Earned Pilot’s License: 1932

Became the First Woman to Fly in the Bendix Transcontinental Air Race: 1935

Became the First Woman to Break the Sound Barrier: 1953

Jacqueline Cochran, originally named Bessie Lee Pitman, grew up in extreme poverty. As a child, Jacqueline had to work a variety of jobs in order to combat her financial struggles. This included working on a cotton mill, cleaning, working with midwives and other odds and ends jobs. This also lead her to have little to no formal education as a child. Despite these struggles, Jacqueline persevered and held a strong determination to turn her life around.

During her teenage years, Jacqueline entered the beauty world and became a hairdresser. She quickly picked up techniques and was able to make a name for herself in the beauty world by the early 1930’s. Through her connections in the beauty industry, Jacqueline was introduced to Floyd Oldam at a dinner party, who inspired her to enter the field of aviation. This moment would prove to be the pivotal turning point in her life, and lead Jacqueline to become one of the most influential figures in aviation history.

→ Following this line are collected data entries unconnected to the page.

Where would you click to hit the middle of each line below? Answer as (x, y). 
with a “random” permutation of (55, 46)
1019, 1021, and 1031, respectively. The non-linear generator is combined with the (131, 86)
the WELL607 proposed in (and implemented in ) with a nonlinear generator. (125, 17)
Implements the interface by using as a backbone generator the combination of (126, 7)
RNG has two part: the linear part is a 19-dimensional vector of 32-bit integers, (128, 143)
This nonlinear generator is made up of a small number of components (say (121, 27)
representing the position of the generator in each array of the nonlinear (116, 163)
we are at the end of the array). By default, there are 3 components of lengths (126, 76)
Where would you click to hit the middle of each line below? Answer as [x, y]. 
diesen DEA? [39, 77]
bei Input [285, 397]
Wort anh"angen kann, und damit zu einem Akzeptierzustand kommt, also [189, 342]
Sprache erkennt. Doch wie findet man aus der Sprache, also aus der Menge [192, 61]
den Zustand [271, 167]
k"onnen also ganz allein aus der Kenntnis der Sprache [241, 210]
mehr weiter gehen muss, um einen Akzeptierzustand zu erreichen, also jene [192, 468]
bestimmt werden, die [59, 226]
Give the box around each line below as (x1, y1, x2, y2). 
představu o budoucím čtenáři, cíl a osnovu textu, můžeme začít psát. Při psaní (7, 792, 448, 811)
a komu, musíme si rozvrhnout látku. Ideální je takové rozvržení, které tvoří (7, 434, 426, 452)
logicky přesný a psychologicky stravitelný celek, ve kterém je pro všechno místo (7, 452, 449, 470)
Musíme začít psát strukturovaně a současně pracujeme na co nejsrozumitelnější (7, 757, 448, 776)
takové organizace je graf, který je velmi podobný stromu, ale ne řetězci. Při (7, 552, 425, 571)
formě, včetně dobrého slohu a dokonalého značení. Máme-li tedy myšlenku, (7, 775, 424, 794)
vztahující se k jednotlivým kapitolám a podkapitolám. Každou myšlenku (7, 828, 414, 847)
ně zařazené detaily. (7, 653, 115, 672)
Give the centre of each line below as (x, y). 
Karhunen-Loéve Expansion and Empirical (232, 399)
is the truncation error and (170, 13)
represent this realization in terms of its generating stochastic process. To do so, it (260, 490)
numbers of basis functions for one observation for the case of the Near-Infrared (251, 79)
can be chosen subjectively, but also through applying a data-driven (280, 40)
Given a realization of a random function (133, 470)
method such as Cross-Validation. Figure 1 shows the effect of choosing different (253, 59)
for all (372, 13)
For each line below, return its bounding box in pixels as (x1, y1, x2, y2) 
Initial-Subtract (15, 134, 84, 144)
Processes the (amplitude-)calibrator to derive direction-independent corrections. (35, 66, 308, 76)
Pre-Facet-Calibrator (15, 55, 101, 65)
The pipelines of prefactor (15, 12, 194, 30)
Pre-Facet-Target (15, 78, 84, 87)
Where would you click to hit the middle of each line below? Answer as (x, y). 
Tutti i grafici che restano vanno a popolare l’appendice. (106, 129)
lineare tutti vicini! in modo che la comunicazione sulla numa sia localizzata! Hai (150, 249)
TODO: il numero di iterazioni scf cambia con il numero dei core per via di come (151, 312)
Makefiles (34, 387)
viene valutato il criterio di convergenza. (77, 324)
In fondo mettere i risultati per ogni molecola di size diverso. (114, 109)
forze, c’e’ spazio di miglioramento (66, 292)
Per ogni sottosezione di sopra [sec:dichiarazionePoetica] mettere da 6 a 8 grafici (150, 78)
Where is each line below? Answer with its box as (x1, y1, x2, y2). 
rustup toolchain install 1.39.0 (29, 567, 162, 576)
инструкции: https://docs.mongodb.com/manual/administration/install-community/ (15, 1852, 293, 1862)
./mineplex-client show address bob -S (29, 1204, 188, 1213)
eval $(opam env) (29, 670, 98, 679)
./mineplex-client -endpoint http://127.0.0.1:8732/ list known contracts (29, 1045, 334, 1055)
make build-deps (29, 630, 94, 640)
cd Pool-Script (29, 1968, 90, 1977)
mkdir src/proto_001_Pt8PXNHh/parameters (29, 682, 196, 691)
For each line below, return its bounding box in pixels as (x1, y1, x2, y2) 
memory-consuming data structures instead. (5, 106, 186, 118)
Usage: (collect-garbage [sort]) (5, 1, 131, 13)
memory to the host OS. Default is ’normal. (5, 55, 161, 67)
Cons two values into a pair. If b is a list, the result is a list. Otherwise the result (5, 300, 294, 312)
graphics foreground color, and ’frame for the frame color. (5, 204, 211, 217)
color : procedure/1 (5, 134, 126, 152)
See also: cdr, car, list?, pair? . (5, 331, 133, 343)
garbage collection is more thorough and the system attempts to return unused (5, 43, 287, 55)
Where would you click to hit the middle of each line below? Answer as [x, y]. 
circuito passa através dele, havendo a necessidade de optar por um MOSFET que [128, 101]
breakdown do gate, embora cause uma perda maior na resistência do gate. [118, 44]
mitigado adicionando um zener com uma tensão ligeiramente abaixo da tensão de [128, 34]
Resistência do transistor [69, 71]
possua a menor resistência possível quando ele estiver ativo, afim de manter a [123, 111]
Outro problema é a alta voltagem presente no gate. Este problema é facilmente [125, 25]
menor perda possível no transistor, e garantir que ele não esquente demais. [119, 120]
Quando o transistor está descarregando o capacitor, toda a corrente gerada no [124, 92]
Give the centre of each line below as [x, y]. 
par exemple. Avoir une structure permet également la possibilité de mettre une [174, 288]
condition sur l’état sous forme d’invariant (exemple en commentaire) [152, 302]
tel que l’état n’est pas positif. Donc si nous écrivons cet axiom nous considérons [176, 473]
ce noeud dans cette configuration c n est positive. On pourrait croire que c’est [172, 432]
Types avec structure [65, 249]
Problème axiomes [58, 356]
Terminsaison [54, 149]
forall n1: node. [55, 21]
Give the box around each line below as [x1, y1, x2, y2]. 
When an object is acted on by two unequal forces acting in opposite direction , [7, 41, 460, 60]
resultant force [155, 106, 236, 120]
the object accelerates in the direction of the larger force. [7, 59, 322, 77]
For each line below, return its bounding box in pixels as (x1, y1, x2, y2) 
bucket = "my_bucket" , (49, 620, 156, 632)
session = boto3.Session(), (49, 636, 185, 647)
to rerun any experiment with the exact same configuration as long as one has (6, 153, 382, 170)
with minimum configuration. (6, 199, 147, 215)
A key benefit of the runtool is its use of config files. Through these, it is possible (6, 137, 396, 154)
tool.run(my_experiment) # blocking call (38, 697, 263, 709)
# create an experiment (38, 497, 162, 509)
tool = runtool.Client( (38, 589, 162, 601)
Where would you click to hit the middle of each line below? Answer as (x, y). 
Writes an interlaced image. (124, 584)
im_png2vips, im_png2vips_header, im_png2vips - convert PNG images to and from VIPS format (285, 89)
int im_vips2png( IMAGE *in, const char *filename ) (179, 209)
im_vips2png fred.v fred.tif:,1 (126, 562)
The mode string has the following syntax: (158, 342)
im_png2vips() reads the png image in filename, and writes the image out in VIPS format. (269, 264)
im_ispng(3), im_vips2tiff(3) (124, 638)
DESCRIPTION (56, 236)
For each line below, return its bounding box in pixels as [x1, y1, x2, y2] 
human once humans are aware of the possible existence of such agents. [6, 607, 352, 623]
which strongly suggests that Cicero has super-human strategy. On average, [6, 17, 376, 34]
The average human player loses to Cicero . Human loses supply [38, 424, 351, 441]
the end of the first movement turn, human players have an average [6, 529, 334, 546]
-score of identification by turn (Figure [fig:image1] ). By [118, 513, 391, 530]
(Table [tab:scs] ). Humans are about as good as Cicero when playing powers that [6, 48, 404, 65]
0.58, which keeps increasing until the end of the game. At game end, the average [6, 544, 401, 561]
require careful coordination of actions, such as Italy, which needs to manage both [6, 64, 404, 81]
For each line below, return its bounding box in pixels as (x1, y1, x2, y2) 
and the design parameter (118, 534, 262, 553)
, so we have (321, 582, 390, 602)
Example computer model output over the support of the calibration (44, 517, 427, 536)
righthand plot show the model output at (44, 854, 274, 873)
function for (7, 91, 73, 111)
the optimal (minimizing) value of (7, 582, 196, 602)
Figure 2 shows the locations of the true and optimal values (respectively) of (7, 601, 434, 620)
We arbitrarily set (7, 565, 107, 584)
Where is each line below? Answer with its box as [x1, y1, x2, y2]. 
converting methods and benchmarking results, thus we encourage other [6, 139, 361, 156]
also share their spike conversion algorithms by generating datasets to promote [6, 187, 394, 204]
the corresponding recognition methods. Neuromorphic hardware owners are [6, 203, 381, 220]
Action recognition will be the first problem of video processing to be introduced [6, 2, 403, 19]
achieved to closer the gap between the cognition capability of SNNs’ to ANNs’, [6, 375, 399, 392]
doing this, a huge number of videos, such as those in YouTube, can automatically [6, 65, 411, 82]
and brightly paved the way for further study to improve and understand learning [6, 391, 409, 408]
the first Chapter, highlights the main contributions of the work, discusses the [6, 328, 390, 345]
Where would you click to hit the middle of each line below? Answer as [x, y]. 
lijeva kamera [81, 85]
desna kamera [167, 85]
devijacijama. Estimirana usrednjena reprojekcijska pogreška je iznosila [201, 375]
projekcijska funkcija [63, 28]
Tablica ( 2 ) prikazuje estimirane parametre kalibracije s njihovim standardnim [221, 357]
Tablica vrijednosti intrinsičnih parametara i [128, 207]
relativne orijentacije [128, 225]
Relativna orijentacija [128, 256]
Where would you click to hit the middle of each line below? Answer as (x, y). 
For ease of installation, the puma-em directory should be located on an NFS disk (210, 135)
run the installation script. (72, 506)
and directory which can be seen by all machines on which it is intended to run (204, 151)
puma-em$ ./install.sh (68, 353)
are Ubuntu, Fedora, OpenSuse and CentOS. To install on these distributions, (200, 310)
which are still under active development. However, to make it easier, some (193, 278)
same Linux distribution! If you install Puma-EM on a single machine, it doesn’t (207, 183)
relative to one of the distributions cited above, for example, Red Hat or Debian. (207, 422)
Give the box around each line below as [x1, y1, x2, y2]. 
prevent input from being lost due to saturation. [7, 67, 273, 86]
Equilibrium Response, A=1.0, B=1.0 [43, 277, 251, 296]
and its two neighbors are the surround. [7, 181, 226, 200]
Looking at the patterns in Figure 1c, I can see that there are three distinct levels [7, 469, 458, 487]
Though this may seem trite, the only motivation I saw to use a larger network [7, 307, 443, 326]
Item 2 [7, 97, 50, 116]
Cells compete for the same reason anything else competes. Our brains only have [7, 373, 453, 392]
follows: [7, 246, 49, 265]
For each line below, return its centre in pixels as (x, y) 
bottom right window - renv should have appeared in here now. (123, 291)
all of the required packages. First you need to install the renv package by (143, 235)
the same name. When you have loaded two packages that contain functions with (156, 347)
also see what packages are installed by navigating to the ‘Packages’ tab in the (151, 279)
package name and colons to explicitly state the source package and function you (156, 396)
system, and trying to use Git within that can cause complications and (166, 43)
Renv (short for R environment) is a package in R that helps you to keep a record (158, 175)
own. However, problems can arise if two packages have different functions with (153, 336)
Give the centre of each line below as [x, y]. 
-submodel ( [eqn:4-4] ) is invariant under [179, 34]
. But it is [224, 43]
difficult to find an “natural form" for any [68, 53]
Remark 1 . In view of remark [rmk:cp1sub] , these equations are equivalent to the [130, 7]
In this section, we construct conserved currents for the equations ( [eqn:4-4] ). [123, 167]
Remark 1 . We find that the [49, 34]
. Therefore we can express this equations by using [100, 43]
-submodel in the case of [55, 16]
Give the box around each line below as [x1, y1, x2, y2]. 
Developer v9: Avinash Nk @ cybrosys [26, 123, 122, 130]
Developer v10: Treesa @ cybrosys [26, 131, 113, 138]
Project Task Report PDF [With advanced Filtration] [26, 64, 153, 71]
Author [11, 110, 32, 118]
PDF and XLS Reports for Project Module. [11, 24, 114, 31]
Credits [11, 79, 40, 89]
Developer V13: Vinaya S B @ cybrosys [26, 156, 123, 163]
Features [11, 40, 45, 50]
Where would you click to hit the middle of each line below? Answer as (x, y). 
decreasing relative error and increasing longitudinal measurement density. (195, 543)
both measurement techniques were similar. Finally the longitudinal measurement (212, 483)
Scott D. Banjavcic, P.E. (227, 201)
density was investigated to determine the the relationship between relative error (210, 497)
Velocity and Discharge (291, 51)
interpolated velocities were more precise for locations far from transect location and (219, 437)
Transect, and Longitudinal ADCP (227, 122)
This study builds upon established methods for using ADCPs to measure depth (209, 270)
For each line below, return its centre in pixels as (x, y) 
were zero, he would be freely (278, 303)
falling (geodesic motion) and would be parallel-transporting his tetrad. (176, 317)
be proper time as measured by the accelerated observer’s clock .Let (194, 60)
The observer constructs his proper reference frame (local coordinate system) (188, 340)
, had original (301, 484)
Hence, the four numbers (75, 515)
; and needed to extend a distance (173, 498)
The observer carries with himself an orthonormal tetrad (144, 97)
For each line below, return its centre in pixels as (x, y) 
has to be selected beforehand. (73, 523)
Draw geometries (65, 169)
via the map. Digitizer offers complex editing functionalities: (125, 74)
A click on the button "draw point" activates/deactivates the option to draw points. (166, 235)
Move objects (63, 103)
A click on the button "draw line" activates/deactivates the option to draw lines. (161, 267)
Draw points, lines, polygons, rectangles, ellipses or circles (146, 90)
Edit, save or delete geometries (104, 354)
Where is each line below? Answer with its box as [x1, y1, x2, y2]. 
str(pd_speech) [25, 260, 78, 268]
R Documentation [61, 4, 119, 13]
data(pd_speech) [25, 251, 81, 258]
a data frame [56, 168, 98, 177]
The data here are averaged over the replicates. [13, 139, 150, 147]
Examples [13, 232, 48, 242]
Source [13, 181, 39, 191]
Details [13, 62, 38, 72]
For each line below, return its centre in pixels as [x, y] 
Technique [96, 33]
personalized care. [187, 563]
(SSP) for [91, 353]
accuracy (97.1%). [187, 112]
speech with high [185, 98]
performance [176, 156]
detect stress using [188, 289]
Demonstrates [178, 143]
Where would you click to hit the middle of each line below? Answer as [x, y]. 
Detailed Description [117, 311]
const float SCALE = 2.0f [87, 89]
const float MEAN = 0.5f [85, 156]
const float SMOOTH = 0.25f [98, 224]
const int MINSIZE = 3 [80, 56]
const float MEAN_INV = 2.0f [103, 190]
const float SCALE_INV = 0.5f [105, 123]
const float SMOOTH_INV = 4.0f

In 1932, Jacqueline Cochran began taking flight lessons and earned her wings in three short weeks. From there, she began to expand her training and gained a great deal of experience. She was determined to prove those who doubted her wrong, and become the best pilot she could be. This is when Jacqueline broke the barrier in aviation and started crushing numerous records.

Her accomplishments and records include:

First woman to fly in the Bendix Transcontinental Air Race, 1935

First woman to complete a blind instrument landing, 1937

Won the Bendix Transcontinental Air Race, 1938

First woman to fly a bomber across the Atlantic Ocean

First woman civilian to win the Distinguished Service Medal, 1945

First Woman to Break the Sound Barrier, 1953

Held more speed, altitude and distance records than any other pilot in the world (until the 1980’s)

One of the most notable things that Jacqueline Cochran was involved with was the formation and advancement of the Women’s Airforce Service Pilots (WASP). Just before World War II, Jacqueline was part of the British Air Transport Auxiliary (ATA). The British ATA recruited and trained female pilots to ferry aircraft as part of a war transport service. She soon returned to the US and proposed a similar program that could aid the US war efforts, WASP. WASP supplied upwards of a thousand auxiliary pilots, and helped expand opportunities for women during the war. Jacqueline Cochran acted as the director and leader of WASP until it was disbanded at the end of the war.

Jacqueline was a force in the aviation world. She fought to expand opportunities for women and didn’t let her struggles define her. Her tenacity and conviction throughout her career sets her apart from other pilots and makes her a true inspiration to many around the world.